### Entries shown
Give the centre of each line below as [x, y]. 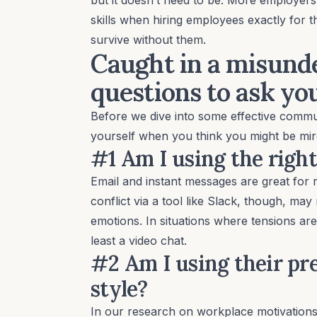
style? [119, 288]
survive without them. [148, 39]
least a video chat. [139, 240]
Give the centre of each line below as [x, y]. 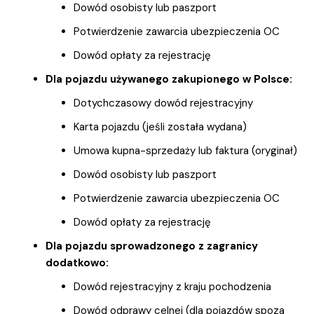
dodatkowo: [77, 263]
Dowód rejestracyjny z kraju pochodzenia [172, 287]
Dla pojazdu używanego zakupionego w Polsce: [169, 80]
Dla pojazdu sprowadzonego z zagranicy [152, 246]
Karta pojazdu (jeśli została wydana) [160, 127]
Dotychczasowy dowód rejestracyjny [163, 103]
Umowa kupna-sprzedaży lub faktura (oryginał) [185, 151]
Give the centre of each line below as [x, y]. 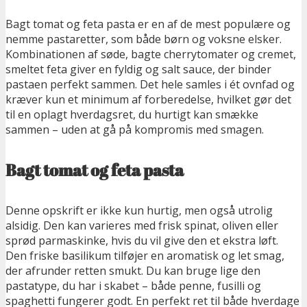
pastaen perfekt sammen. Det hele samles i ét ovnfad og [150, 85]
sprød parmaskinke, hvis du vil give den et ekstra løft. [142, 241]
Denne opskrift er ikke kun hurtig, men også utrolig [139, 211]
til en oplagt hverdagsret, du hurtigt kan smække [132, 115]
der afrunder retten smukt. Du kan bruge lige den [133, 271]
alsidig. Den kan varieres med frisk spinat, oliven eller [142, 226]
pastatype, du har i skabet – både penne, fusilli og [133, 286]
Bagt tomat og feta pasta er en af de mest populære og [148, 24]
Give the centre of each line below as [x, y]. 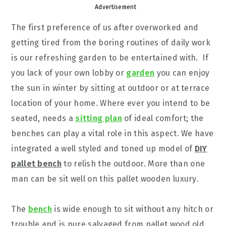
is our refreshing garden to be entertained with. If [110, 58]
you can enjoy [182, 73]
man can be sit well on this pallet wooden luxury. [105, 179]
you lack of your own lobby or [69, 73]
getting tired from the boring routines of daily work [111, 43]
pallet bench [36, 164]
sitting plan [99, 118]
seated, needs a [43, 118]
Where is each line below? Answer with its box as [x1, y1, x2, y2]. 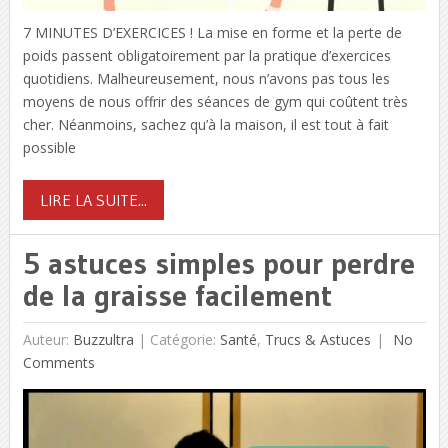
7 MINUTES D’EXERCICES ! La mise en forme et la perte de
######
Problem description: Repeat the entries exactly, without pictures.

Exercise output:
Give the centre of each line below as [x, y]. 
style? [119, 288]
survive without them. [148, 39]
least a video chat. [139, 240]
Give the centre of each line below as [x, y]. 
dodatkowo: [77, 263]
Dowód rejestracyjny z kraju pochodzenia [172, 287]
Dla pojazdu używanego zakupionego w Polsce: [169, 80]
Dla pojazdu sprowadzonego z zagranicy [152, 246]
Karta pojazdu (jeśli została wydana) [160, 127]
Dotychczasowy dowód rejestracyjny [163, 103]
Umowa kupna-sprzedaży lub faktura (oryginał) [185, 151]
Give the centre of each line below as [x, y]. 
pastaen perfekt sammen. Det hele samles i ét ovnfad og [150, 85]
sprød parmaskinke, hvis du vil give den et ekstra løft. [142, 241]
Denne opskrift er ikke kun hurtig, men også utrolig [139, 211]
til en oplagt hverdagsret, du hurtigt kan smække [132, 115]
der afrunder retten smukt. Du kan bruge lige den [133, 271]
alsidig. Den kan varieres med frisk spinat, oliven eller [142, 226]
pastatype, du har i skabet – både penne, fusilli og [133, 286]
Bagt tomat og feta pasta er en af de mest populære og [148, 24]
Give the centre of each line below as [x, y]. 
is our refreshing garden to be entertained with. If [110, 58]
you can enjoy [182, 73]
man can be sit well on this pallet wooden luxury. [105, 179]
you lack of your own lobby or [69, 73]
getting tired from the boring routines of daily work [111, 43]
pallet bench [36, 164]
sitting plan [99, 118]
seated, needs a [43, 118]
Where is each line below? Answer with its box as [x1, y1, x2, y2]. 
7 MINUTES D’EXERCICES ! La mise en forme et la perte de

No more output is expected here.